Member of the Pennsylvania Senate
- In office 1821–1825

Member of the Pennsylvania House of Representatives
- In office 1817–1820

Personal details
- Born: March 5, 1786 Hannastown, Westmoreland County, Pennsylvania, Pennsylvania, U.S.
- Died: May 22, 1876 (aged 90) Kittanning, Pennsylvania, U.S.
- Resting place: Kittanning Cemetery
- Party: Jacksonian

Military service
- Allegiance: United States
- Branch/service: United States Army
- Rank: General
- Battles/wars: War of 1812

= Robert Orr Jr. =

American politician

Robert Orr Jr. (March 5, 1786 – May 22, 1876) was a Pennsylvania political figure.

==Biography==
Robert Orr Jr. was born on March 5, 1786, at Hannastown, Westmoreland County, Pennsylvania. Orr was the son of Hugh Orr, a Scottish-born gunsmith and politician. He attended the public schools in Westmoreland County and Armstrong County, Pennsylvania. He later moved to Kittanning, where he was elected to the post of Deputy Sheriff for Armstrong County in 1805. He studied surveying and was appointed deputy district surveyor.

Orr served in the War of 1812, where he rose to the rank of colonel in the US Army.

==Post-war political career==
In 1816 Orr successfully ran for a seat in the Pennsylvania House of Representatives. He served two terms (1817–1820), after which he successfully ran for a seat in the Pennsylvania Senate. He served there from 1821 to 1825; he resigned before completing his term because he had been appointed as a Jacksonian member of the Nineteenth Congress U.S. House of Representatives to fill the vacancy caused by the resignation of James Allison Jr.

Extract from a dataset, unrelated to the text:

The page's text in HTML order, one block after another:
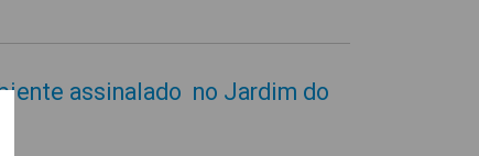
assinalado no Jardim do

In 1826 Orr successfully ran for re-election, to the Twentieth Congress. He served in that capacity from October 11, 1825 to March 3, 1829.

==Military career==
After the War of 1812 Orr retained his interest in military affairs. He eventually attained the rank of general.

==Later life==
Orr resided for a short while in Orrsville in 1845, and lived in Allegheny City, Pennsylvania from 1848 to 1852. He returned to Kittanning, where he died in 1876. He was buried in the Kittanning Cemetery.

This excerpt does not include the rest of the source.